Usage

crocoite.cli.single()[source]

One-shot command line interface and pywb playback:

pip install pywb
crocoite-grab http://example.com/ example.com.warc.gz
rm -rf collections && wb-manager init test && wb-manager add test example.com.warc.gz
wayback &
$BROWSER http://localhost:8080

Recursion

crocoite.cli.recursive()[source]

crocoite is built with the Unix philosophy (“do one thing and do it well”) in mind. Thus crocoite-grab can only save a single page. If you want recursion use crocoite-recursive, which follows hyperlinks according to --policy. It can either recurse a maximum number of levels or grab all pages with the same prefix as the start URL:

crocoite-recursive --policy prefix http://www.example.com/dir/ output

will save all pages in /dir/ and below to individual files in the output directory output.

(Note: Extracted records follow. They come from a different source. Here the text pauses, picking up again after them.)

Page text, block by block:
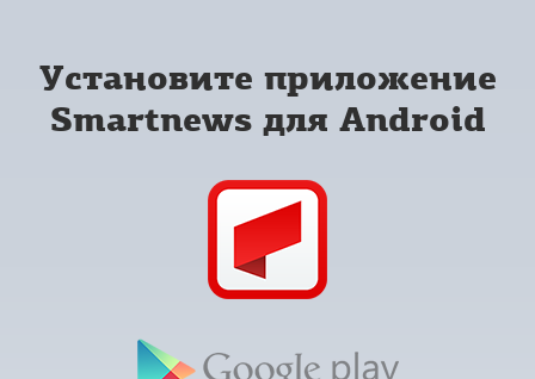
Установите приложение
Smartnews для Android
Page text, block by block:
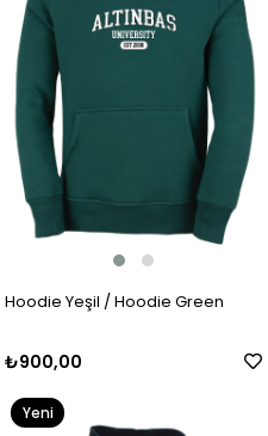
Hoodie Yeşil / Hoodie Green
₺900,00
Yeni
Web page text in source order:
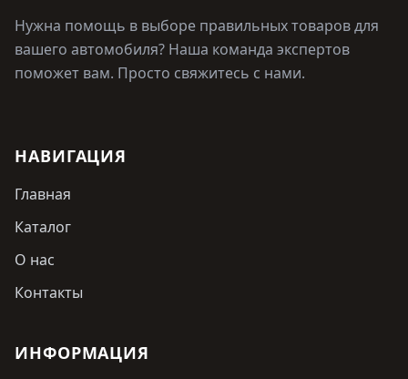
Нужна помощь в выборе правильных товаров для
вашего автомобиля? Наша команда экспертов
поможет вам. Просто свяжитесь с нами.
НАВИГАЦИЯ
Главная
Каталог
О нас
Контакты
ИНФОРМАЦИЯ
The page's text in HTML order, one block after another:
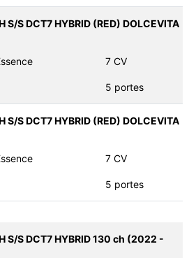
S/S DCT7 HYBRID (RED) DOLCEVITA
7 CV
5 portes
S/S DCT7 HYBRID (RED) DOLCEVITA
7 CV
5 portes
S/S DCT7 HYBRID 130 ch (2022 -
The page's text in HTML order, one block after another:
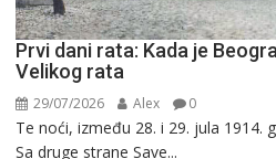
Prvi dani rata: Kada je
Velikog rata
29/07/2026 Alex 0
Te noći, između 28. i 29. jula 1914.
Sa druge strane Save...

You can customize the command used to grab individual pages by appending it after output. This way distributed grabs (ssh to a different machine and execute the job there, queue the command with Slurm, …) are possible.

IRC bot

crocoite.cli.irc()[source]

A simple IRC bot (“chromebot”) is provided with the command crocoite-irc. It reads its configuration from a config file like the example provided in contrib/chromebot.json and supports the following commands:

a <url> -j <concurrency> -r <policy>
Archive <url> with <concurrency> processes according to recursion <policy>
s <uuid>
Get job status for <uuid>
r <uuid>
Revoke or abort running job with <uuid>